Ecce liber. Опыт ницшеанской апологии | страница 35
Следует, однако, сказать, что по преимуществу эти искажения — и это общепризнанный факт — носили не идейный, а личный характер и отражали скорее “бабские склоки” вокруг Ницше, которого сестра ревновала ко всем женщинам и друзьям, с коими ему довелось общаться в своей жизни. По-человечески ее можно понять. А интересно, что бы вы, любезный читатель, сделали, если бы ваш любимый брат, чьим литературным душеприказчиком вы являетесь, пишет о вас примерно следующее: “Проблема, над которой я часто задумывался, заключается в следующем: каким образом можем мы двое находиться в родственных связях!” Или замечает, например, что считать “родственниками” этих каналий (мать и сестру — Н. О.) значило бы надругаться над его божественностью. И что самым серьезным возражением против его “бездонной” мысли вечного возвращения является возможность возвращения этой парочки[69]. Сестре удалось вымарать этот (кстати, отсутствующий в русских изданиях) кусок из “Ecce Homo”, но Гаст успел его перед этим скопировать и тем самым сохранить.

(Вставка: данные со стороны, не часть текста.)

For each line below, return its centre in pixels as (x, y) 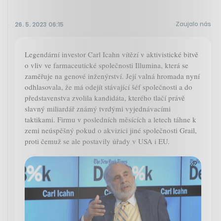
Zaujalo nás (193, 24)
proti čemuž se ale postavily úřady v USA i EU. (97, 141)
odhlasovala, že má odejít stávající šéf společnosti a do (109, 87)
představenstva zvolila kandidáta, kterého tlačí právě (105, 98)
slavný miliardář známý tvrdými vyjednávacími (98, 109)
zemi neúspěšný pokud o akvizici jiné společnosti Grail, (111, 130)
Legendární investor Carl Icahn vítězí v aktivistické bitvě (111, 55)
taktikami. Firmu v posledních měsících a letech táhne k (110, 120)
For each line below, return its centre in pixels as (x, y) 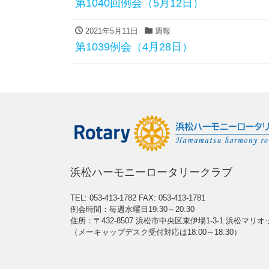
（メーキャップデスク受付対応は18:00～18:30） (156, 232)
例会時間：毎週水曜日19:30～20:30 (132, 209)
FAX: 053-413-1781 (172, 198)
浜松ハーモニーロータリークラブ (151, 172)
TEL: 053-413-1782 (104, 198)
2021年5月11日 (110, 31)
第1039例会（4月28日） (134, 47)

Ницше, как это часто бывает с одинокими, эмоционально взвинченными людьми, крайне амбивалентно относился к матери и сестре, метался от искренних признаний им в любви до характеристик этих женщин как двух негодяек. (Что отнюдь не дало им основания отказаться от него и оставить в сумерках доживать свои дни в сумасшедшем доме). Вот, например, что писал сам философ, обращаясь к сестре: “Как сильно я чувствую во всем, что ты говоришь и делаешь, что мы принадлежим к одному и тому же роду. Ты понимаешь меня больше, чем другие, потому что мы одинакового происхождения. Это очень хорошо соответствует моей философии”[70]. Возможно, в силу своего одиночества он до последних лет сознательной жизни продолжал надеяться на то, что Элизабет духовно тесно связана с ним, но, конечно, понимал, что она не могла проникнуть в его духовный космос, раздираемый бурными страстями. Это подтверждает и написанная ею биография Ницше. Наш философ наверняка бы поморщился, доведись ему прочитать ее, а также многочисленные статьи, в которых преданная сестра на разные лады идеализировала брата: немецкий патриот, любящий сын и брат, надежный друг, добросовестный ученый, добрейший и деликатнейший человек. В этом почти “святом” образе с трудом узнается философ Фридрих Ницше, который буквально носил в себе бездны и содрогался от беспримерной внутренней борьбы. Но какой бы политически корректный ни получался Ницше из-под ее пера, она не могла нанести ущерба ницшеанству в силу того, что оно взрывало любые навязываемые ему рамки.